──────── ENTRIES SUPPLIED

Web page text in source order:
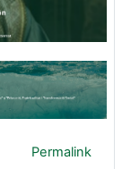
Permalink
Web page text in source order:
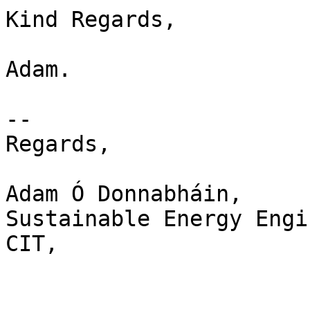
Kind Regards,
Adam.
--
Regards,
Adam Ó Donnabháin,
Sustainable Energy
CIT,
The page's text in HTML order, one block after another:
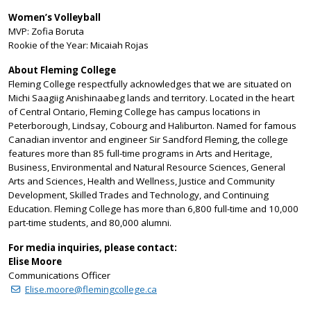
Women’s Volleyball
MVP: Zofia Boruta
Rookie of the Year: Micaiah Rojas
About Fleming College
Fleming College respectfully acknowledges that we are situated on
Michi Saagiig Anishinaabeg lands and territory. Located in the heart
of Central Ontario, Fleming College has campus locations in
Peterborough, Lindsay, Cobourg and Haliburton. Named for famous
Canadian inventor and engineer Sir Sandford Fleming, the college
features more than 85 full-time programs in Arts and Heritage,
Business, Environmental and Natural Resource Sciences, General
Arts and Sciences, Health and Wellness, Justice and Community
Development, Skilled Trades and Technology, and Continuing
Education. Fleming College has more than 6,800 full-time and 10,000
part-time students, and 80,000 alumni.
For media inquiries, please contact:
Elise Moore
Communications Officer
Elise.moore@flemingcollege.ca
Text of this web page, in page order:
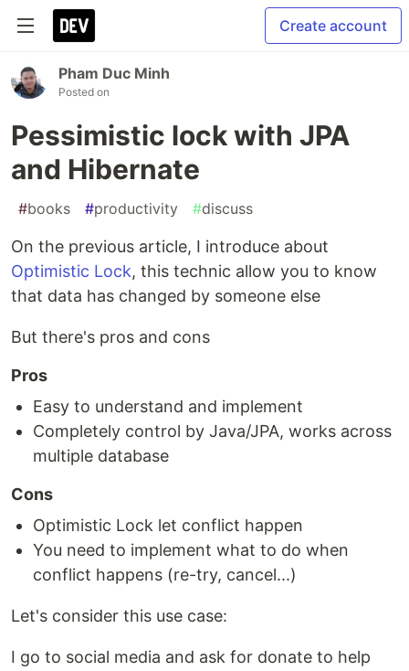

────────────────

## WORK REQUIRED
Transcribe the records above exactly, leaving every picture out of the copy.

## TASK OUTPUT
Web page text in source order:
Permalink
Web page text in source order:
Kind Regards,
Adam.
--
Regards,
Adam Ó Donnabháin,
Sustainable Energy
CIT,
The page's text in HTML order, one block after another:
Women’s Volleyball
MVP: Zofia Boruta
Rookie of the Year: Micaiah Rojas
About Fleming College
Fleming College respectfully acknowledges that we are situated on
Michi Saagiig Anishinaabeg lands and territory. Located in the heart
of Central Ontario, Fleming College has campus locations in
Peterborough, Lindsay, Cobourg and Haliburton. Named for famous
Canadian inventor and engineer Sir Sandford Fleming, the college
features more than 85 full-time programs in Arts and Heritage,
Business, Environmental and Natural Resource Sciences, General
Arts and Sciences, Health and Wellness, Justice and Community
Development, Skilled Trades and Technology, and Continuing
Education. Fleming College has more than 6,800 full-time and 10,000
part-time students, and 80,000 alumni.
For media inquiries, please contact:
Elise Moore
Communications Officer
Elise.moore@flemingcollege.ca
Text of this web page, in page order:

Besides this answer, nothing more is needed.